Work instructions:
In your copy, include every line of the records exactly and no picture at all.

(Data to process)

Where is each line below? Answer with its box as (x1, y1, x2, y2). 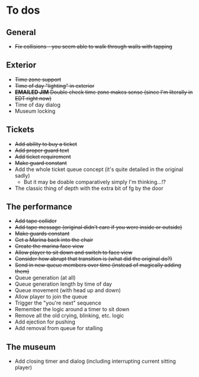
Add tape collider (14, 217, 57, 224)
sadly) (14, 172, 31, 179)
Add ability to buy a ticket (14, 140, 78, 147)
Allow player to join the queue (14, 293, 88, 300)
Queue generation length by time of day (14, 280, 113, 288)
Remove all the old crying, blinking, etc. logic (14, 312, 124, 319)
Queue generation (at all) (14, 274, 76, 281)
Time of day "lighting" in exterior (14, 82, 95, 89)
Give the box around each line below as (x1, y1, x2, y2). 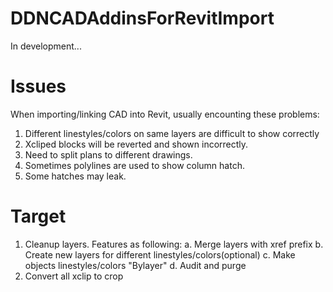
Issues (10, 75, 67, 98)
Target (10, 205, 67, 228)
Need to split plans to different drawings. (24, 148, 193, 161)
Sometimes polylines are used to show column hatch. (24, 159, 245, 171)
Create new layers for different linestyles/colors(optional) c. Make (24, 248, 296, 261)
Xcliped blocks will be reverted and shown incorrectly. (24, 138, 249, 150)
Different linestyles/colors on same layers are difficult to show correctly (24, 127, 320, 139)
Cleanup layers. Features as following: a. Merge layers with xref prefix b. (24, 238, 324, 250)
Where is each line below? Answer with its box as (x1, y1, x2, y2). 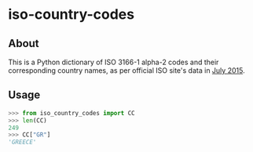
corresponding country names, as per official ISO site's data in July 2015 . (8, 66, 245, 75)
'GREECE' (8, 139, 37, 147)
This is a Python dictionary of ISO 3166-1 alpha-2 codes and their (8, 57, 219, 67)
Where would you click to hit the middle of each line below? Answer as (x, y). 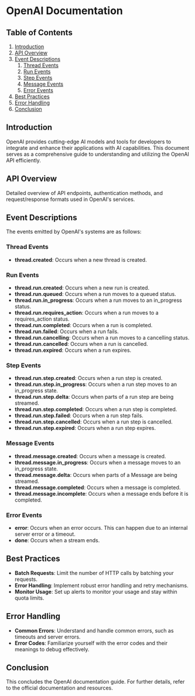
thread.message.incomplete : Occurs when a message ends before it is (101, 493)
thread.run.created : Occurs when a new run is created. (82, 288)
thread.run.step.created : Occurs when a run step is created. (88, 378)
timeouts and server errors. (47, 637)
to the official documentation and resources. (59, 688)
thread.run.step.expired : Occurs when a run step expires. (85, 428)
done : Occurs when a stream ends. (57, 540)
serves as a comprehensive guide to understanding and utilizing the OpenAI (97, 154)
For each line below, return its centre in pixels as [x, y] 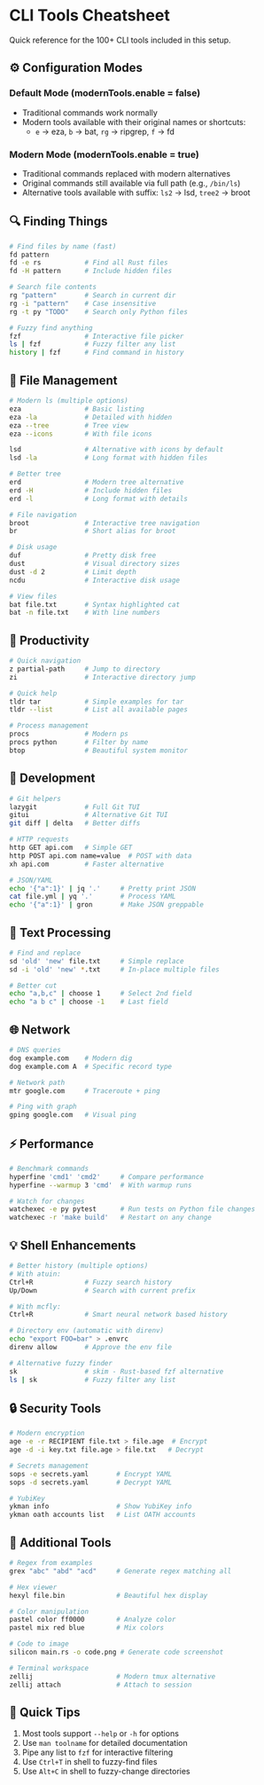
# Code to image [39, 1644]
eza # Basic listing [77, 409]
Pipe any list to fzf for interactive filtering [97, 1752]
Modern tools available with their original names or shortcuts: [134, 122]
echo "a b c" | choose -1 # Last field [89, 1002]
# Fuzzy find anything [51, 328]
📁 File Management [63, 380]
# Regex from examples [51, 1563]
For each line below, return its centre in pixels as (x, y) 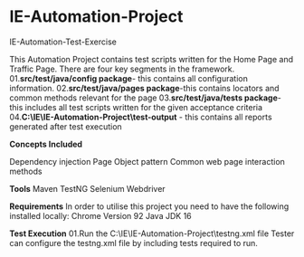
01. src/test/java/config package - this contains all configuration (129, 78)
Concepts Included (46, 144)
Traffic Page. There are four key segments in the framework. (122, 69)
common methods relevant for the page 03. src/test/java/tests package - (146, 98)
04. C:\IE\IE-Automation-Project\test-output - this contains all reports (141, 117)
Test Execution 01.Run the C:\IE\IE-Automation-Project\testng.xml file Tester (152, 233)
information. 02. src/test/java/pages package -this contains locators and (144, 88)
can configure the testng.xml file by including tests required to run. (133, 243)
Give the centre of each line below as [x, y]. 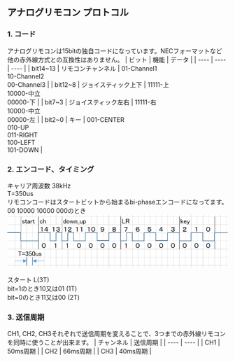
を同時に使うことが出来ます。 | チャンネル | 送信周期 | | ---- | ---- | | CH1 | [114, 342]
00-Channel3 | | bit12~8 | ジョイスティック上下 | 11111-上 [88, 84]
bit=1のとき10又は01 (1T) [42, 288]
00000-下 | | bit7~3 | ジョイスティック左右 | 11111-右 [82, 102]
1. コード [22, 34]
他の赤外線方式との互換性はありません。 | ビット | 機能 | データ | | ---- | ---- [117, 60]
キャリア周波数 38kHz [39, 186]
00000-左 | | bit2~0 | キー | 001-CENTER [66, 119]
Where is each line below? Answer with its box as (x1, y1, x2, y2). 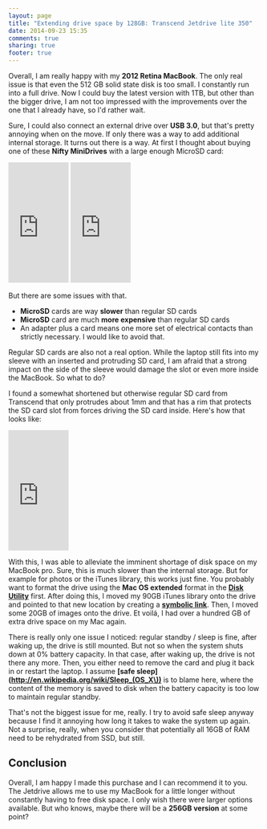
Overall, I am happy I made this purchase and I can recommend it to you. (8, 778, 249, 787)
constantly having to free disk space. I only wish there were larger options (8, 794, 253, 804)
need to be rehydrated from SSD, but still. (8, 734, 146, 742)
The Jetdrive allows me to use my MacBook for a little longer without (8, 786, 236, 795)
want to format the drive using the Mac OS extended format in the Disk (8, 583, 245, 592)
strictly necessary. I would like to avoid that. (19, 332, 165, 341)
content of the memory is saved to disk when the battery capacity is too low (8, 684, 260, 693)
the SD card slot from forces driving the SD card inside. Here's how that (8, 406, 246, 415)
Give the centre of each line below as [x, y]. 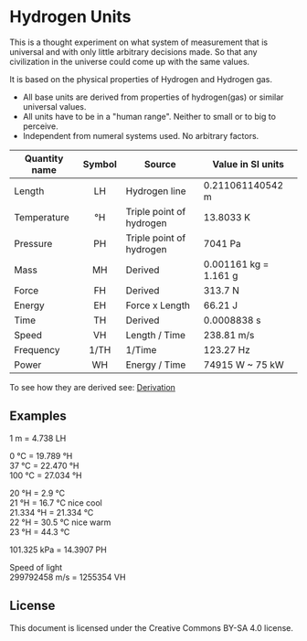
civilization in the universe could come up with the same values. [129, 61]
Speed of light [36, 567]
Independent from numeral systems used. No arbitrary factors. [141, 135]
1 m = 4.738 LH [38, 438]
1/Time [141, 349]
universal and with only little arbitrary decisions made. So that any [133, 51]
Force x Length [158, 305]
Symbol [100, 164]

(End Data to process)

Answer to the exercise:
Where is each line below? Answer with its box as (x1, y1, x2, y2). 
Add tape collider (14, 217, 57, 224)
sadly) (14, 172, 31, 179)
Add ability to buy a ticket (14, 140, 78, 147)
Allow player to join the queue (14, 293, 88, 300)
Queue generation length by time of day (14, 280, 113, 288)
Remove all the old crying, blinking, etc. logic (14, 312, 124, 319)
Queue generation (at all) (14, 274, 76, 281)
Time of day "lighting" in exterior (14, 82, 95, 89)
Give the box around each line below as (x1, y1, x2, y2). 
Issues (10, 75, 67, 98)
Target (10, 205, 67, 228)
Need to split plans to different drawings. (24, 148, 193, 161)
Sometimes polylines are used to show column hatch. (24, 159, 245, 171)
Create new layers for different linestyles/colors(optional) c. Make (24, 248, 296, 261)
Xcliped blocks will be reverted and shown incorrectly. (24, 138, 249, 150)
Different linestyles/colors on same layers are difficult to show correctly (24, 127, 320, 139)
Cleanup layers. Features as following: a. Merge layers with xref prefix b. (24, 238, 324, 250)
Where is each line below? Answer with its box as (x1, y1, x2, y2). 
corresponding country names, as per official ISO site's data in July 2015 . (8, 66, 245, 75)
'GREECE' (8, 139, 37, 147)
This is a Python dictionary of ISO 3166-1 alpha-2 codes and their (8, 57, 219, 67)
Where would you click to hit the middle of each line below? Answer as (x, y). 
thread.message.incomplete : Occurs when a message ends before it is (101, 493)
thread.run.created : Occurs when a new run is created. (82, 288)
thread.run.step.created : Occurs when a run step is created. (88, 378)
timeouts and server errors. (47, 637)
to the official documentation and resources. (59, 688)
thread.run.step.expired : Occurs when a run step expires. (85, 428)
done : Occurs when a stream ends. (57, 540)
serves as a comprehensive guide to understanding and utilizing the OpenAI (97, 154)
For each line below, return its centre in pixels as [x, y] 
# Code to image [39, 1644]
eza # Basic listing [77, 409]
Pipe any list to fzf for interactive filtering [97, 1752]
Modern tools available with their original names or shortcuts: [134, 122]
echo "a b c" | choose -1 # Last field [89, 1002]
# Fuzzy find anything [51, 328]
📁 File Management [63, 380]
# Regex from examples [51, 1563]
For each line below, return its centre in pixels as (x, y) 
01. src/test/java/config package - this contains all configuration (129, 78)
Concepts Included (46, 144)
Traffic Page. There are four key segments in the framework. (122, 69)
common methods relevant for the page 03. src/test/java/tests package - (146, 98)
04. C:\IE\IE-Automation-Project\test-output - this contains all reports (141, 117)
Test Execution 01.Run the C:\IE\IE-Automation-Project\testng.xml file Tester (152, 233)
information. 02. src/test/java/pages package -this contains locators and (144, 88)
can configure the testng.xml file by including tests required to run. (133, 243)
Give the centre of each line below as [x, y]. 
を同時に使うことが出来ます。 | チャンネル | 送信周期 | | ---- | ---- | | CH1 | [114, 342]
00-Channel3 | | bit12~8 | ジョイスティック上下 | 11111-上 [88, 84]
bit=1のとき10又は01 (1T) [42, 288]
00000-下 | | bit7~3 | ジョイスティック左右 | 11111-右 [82, 102]
1. コード [22, 34]
他の赤外線方式との互換性はありません。 | ビット | 機能 | データ | | ---- | ---- [117, 60]
キャリア周波数 38kHz [39, 186]
00000-左 | | bit2~0 | キー | 001-CENTER [66, 119]
Where is each line below? Answer with its box as (x1, y1, x2, y2). 
Overall, I am happy I made this purchase and I can recommend it to you. (8, 778, 249, 787)
constantly having to free disk space. I only wish there were larger options (8, 794, 253, 804)
need to be rehydrated from SSD, but still. (8, 734, 146, 742)
The Jetdrive allows me to use my MacBook for a little longer without (8, 786, 236, 795)
want to format the drive using the Mac OS extended format in the Disk (8, 583, 245, 592)
strictly necessary. I would like to avoid that. (19, 332, 165, 341)
content of the memory is saved to disk when the battery capacity is too low (8, 684, 260, 693)
the SD card slot from forces driving the SD card inside. Here's how that (8, 406, 246, 415)
Give the centre of each line below as [x, y]. 
civilization in the universe could come up with the same values. [129, 61]
Speed of light [36, 567]
Independent from numeral systems used. No arbitrary factors. [141, 135]
1 m = 4.738 LH [38, 438]
1/Time [141, 349]
universal and with only little arbitrary decisions made. So that any [133, 51]
Force x Length [158, 305]
Symbol [100, 164]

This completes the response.